Background: Zeros had been around for the heresy and had felt the touch of the red thirst and the black rage many times over and each time he thought he would be lost forever sentenced to adorn the black armor of the death company while forever in the grips of that accursed rage. He somehow managed each time to pull himself back from the edge. Finding the sanity and reason he needed to fight another day. He had fought alongside his primarch Sanguinius and witnessed firsthand the beauty of his chapters founder. The day he heard of the death of Sanguinius he went into isolation for nearly a century and to the imperial records he had been MIA, assumed dead from a battle with the Eldar on Grenarius III. He resurfaced a different man, changed though nobody knew quite how. Whispers that he was a traitor traveled among the legions. They spoke of how he might be tainted by the warp for though not a full fledged psyker he was able to bend very minute tastes of the warp to his whim. He still adorned the Mark V armor that was popular during the heresy. Every other battle brother had upgraded to the Mark VII or Mark VIII power armor yet for reasons only known to him, Zeros adorned and maintained this old relic. On more than one occasion the inquisition had payed him a visit. And each time they left in silence. Zeros never spoke of what he did in that century of isolation, the only thing that his fellow battle brothers knew was of his value as a commander and as the personification of death on the battlefield.


----------



## darkreever (Apr 3, 2008)

BloodAngelZeros said:


> In addition to this I want this to be a somewhat detailed rp so no one liners unless ooc.

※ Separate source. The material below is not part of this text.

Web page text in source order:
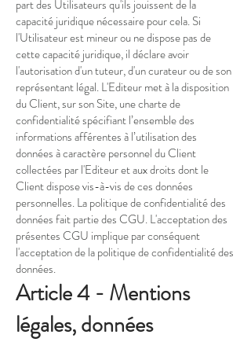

The rules of roleplay threads discourage posts shorter than three sentences; so there should be little worry of one liners.


As for this RP, when is it supposed to be set? Your own character seems to be of the time of the Heresy, but there doesn't appear to be any indication of if this is the case or not for the RP as a whole.


What are the limitations on the characters? Can't be none, because then you run the risk of people throwing out the likes of baneblade commander and his tank, or titan princeps and his warlord, or greater daemon, or something extremely powerful or way out there because some members believe they need to stand out like a sore thumb.


----------



## BloodAngelZeros (Jul 1, 2008)

The time is current day, my character background just pertains more the the heresy time. As far as characters go i suppose you're right. I would prefer people to keep things along the lines of sargents, commanders, soldiers and the like. Vehicle commanders i don't have much of a problem with (like if you want to be the driver in a land raider be my guest) but no greater daemons or titans.


----------



## blazinvire (Jun 12, 2009)

Any race limitations? Like specific space marine chapters or only imperials and such? Am just curious if stuff like Grey Knights and Battle Sisters are allowed


----------



## Mitchy (Apr 19, 2009)

ill play as a basic battle brother, i want to do my own chapter, but if you want me to do aa blood angel space marine i will.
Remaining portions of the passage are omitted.